10 Octobre 2012
La désillusion balzacinenne
(Repères : thème de l'illusion : présentation)
Après l'illusion du bonheur, entrons aujourd'hui dans ce qui est convenu d'appeler la désillusion.
L'ambition conduit à échafauder bien des projets plus ou moins réalistes. Il arrive cependant que tous les efforts ne soient pas couronnés de succès.
La Gazette Littéraire ne pouvait que mettre à l'honneur un célèbre auteur pour qui le mot « illusions » n'était pas un vain mot puisqu'il traverse de part en part toute sa prodigieuse œuvre, la comédie humaine. Balzac, puisque c'est de lui dont il s'agit, montre pleinement combien il est difficile de s'élever socialement.
Voyons aujourd'hui la distance qui sépare le rêve de la réalité surtout lorsqu'on est désargenté et issu de la province la plus reculée.

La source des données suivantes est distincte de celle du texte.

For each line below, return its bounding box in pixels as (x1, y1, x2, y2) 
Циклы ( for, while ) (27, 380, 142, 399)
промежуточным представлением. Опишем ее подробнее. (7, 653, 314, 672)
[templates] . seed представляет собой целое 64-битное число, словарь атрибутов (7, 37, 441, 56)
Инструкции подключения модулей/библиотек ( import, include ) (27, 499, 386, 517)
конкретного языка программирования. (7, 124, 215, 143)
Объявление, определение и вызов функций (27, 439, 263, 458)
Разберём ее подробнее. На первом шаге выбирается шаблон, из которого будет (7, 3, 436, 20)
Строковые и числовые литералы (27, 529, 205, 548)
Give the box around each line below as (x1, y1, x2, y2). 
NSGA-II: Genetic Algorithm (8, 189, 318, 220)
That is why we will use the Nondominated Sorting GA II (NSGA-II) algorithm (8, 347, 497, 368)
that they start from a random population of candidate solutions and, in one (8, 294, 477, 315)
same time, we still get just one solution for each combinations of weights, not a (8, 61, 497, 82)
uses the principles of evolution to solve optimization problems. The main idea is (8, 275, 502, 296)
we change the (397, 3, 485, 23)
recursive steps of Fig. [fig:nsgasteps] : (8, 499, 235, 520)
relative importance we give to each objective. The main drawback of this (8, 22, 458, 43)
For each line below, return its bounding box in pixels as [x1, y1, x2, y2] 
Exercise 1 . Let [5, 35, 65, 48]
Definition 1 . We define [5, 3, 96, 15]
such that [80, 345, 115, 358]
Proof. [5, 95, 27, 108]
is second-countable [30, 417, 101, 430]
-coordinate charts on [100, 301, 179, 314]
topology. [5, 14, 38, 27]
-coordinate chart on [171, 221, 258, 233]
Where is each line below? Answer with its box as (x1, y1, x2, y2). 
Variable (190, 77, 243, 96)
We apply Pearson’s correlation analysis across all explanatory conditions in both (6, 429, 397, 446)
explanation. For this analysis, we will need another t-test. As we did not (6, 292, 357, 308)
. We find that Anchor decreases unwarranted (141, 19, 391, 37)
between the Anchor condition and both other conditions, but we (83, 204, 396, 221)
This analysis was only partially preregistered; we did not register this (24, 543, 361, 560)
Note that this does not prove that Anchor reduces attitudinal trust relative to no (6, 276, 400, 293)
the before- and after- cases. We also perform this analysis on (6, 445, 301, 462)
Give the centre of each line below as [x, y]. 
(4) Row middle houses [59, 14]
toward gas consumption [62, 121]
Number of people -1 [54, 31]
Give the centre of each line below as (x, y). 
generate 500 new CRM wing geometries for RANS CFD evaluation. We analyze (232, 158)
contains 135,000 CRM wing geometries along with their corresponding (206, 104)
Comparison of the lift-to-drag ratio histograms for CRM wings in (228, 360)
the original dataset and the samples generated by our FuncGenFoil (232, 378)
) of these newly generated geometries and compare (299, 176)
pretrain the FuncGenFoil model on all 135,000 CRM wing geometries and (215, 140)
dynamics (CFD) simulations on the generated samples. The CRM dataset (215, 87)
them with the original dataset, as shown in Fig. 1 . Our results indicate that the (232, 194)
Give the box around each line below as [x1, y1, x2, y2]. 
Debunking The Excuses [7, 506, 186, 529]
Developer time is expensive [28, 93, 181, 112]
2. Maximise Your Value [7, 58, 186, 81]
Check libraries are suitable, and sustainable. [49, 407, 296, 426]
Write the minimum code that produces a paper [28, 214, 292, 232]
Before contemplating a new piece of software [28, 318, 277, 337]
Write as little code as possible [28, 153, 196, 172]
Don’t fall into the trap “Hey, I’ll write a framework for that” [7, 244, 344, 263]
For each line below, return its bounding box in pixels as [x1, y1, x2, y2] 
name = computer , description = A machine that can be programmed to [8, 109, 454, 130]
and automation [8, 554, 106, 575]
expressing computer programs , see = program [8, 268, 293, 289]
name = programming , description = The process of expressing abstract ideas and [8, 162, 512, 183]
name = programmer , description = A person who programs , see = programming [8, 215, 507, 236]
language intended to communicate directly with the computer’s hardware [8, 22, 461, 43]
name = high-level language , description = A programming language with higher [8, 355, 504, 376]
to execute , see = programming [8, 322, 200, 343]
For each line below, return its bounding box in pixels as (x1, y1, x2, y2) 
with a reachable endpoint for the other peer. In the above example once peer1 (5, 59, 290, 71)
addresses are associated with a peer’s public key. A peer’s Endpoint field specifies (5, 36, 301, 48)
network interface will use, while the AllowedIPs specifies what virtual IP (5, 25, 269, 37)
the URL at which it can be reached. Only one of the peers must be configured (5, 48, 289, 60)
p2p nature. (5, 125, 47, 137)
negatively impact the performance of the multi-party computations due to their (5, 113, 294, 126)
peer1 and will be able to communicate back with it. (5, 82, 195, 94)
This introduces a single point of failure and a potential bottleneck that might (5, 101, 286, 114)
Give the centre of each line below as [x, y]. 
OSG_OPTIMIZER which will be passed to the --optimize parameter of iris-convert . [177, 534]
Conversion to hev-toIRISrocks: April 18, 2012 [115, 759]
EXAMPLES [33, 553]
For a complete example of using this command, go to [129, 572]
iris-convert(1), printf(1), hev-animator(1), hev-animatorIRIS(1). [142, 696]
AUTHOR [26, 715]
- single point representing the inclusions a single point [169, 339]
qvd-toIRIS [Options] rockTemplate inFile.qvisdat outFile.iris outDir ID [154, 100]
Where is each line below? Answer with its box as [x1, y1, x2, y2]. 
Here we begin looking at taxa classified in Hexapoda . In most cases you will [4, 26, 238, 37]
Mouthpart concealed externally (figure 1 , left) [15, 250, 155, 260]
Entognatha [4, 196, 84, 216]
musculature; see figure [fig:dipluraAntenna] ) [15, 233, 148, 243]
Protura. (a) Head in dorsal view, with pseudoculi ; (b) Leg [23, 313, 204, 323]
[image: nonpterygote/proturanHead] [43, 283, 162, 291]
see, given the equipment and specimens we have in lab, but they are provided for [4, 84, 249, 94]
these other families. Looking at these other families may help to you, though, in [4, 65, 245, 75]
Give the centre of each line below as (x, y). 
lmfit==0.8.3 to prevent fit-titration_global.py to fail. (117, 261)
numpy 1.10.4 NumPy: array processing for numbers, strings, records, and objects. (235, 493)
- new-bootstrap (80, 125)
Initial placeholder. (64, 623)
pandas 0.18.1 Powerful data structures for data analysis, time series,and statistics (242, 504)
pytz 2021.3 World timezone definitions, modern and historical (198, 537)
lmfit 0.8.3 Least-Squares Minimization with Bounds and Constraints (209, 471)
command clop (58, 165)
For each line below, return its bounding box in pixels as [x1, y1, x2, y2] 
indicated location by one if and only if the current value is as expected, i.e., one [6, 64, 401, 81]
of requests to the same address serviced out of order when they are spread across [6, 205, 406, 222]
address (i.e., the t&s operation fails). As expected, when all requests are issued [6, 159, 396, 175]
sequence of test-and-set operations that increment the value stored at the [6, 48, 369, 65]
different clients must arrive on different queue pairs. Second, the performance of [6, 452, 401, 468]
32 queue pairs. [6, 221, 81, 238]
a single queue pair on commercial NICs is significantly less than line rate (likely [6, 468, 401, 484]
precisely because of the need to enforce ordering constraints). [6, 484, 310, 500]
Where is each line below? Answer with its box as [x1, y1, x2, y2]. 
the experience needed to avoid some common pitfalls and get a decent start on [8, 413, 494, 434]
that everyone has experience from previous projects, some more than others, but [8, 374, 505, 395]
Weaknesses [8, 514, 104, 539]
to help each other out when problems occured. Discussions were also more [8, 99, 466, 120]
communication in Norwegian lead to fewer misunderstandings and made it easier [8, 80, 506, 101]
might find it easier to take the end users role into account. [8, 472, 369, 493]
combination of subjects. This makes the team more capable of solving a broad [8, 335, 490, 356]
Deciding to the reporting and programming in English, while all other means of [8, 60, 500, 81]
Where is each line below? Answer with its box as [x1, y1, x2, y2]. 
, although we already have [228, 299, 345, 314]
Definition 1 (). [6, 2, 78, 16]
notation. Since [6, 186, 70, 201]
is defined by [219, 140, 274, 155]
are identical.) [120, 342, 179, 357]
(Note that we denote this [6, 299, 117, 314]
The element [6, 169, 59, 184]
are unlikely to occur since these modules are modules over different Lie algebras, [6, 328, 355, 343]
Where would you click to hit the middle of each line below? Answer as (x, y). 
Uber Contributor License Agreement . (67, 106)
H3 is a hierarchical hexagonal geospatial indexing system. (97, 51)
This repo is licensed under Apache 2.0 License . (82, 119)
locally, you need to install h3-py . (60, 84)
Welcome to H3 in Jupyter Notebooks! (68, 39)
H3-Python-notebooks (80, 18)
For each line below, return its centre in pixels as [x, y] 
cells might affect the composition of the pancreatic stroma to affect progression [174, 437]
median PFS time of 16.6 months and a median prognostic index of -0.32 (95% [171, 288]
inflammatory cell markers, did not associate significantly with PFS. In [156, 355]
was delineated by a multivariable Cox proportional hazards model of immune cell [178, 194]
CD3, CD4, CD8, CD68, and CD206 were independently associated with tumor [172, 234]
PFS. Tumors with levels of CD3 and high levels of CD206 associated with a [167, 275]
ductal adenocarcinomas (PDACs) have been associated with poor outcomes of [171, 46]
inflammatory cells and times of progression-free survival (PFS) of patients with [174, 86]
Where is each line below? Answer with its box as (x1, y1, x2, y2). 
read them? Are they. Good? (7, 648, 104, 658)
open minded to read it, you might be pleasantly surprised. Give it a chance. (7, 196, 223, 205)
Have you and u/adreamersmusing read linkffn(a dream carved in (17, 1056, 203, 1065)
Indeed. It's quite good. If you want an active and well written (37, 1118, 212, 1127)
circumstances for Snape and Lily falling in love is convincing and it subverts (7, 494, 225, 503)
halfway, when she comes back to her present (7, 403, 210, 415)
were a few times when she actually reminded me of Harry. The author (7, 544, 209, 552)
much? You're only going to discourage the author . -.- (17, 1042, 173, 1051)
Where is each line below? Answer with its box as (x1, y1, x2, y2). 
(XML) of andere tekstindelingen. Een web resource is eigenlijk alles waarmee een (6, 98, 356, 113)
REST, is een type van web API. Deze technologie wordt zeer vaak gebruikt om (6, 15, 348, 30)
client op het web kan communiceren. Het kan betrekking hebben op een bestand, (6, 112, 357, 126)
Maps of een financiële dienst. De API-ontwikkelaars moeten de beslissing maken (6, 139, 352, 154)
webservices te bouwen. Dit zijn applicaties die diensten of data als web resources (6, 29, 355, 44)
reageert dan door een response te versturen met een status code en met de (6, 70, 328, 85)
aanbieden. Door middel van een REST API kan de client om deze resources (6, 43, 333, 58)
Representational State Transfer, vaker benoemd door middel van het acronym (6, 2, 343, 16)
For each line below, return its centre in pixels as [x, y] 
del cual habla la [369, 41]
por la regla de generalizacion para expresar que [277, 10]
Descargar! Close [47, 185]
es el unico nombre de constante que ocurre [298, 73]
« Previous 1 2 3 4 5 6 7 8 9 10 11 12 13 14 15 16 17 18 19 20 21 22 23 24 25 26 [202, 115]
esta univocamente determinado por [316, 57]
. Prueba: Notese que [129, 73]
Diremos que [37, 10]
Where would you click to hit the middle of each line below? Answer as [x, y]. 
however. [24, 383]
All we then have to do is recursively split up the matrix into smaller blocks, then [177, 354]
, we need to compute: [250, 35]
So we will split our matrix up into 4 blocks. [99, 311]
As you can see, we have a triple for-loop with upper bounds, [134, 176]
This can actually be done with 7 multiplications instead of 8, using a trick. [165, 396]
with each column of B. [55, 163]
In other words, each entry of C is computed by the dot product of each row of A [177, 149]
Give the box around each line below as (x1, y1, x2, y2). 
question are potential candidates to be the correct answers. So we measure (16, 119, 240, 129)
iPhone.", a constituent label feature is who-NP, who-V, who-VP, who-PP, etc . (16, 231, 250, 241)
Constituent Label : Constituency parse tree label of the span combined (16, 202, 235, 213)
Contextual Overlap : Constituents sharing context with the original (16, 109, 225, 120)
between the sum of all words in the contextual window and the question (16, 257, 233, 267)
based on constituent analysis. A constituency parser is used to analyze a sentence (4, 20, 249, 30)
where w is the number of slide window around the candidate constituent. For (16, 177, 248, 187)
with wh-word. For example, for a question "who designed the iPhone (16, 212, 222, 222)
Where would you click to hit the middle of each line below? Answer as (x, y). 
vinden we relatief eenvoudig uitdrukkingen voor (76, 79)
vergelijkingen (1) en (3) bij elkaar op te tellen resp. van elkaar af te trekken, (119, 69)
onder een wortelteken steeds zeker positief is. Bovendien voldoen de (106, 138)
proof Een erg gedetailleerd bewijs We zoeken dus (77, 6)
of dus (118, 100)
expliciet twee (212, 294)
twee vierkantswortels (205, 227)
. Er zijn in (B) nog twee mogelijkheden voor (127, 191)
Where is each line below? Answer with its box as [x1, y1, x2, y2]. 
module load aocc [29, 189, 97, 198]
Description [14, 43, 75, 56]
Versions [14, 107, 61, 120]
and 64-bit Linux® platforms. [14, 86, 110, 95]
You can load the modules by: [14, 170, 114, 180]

Lucien Chardon -qui portera bientôt le patronyme maternel de Rubempré- est invité à paraître à Angoulême, à l'hôtel de Bargeton : la gloire est à la portée de la main.
Après des péripéties, il quittera sa province pour « monter à la capitale », ce qui constitue la clé de voûte de toute ambition sous la Restauration (1814-1830).
Il y connaîtra de nombreux échecs, de véritables désillusions, comme nous en avertit déjà l'auteur dans ce texte sublime...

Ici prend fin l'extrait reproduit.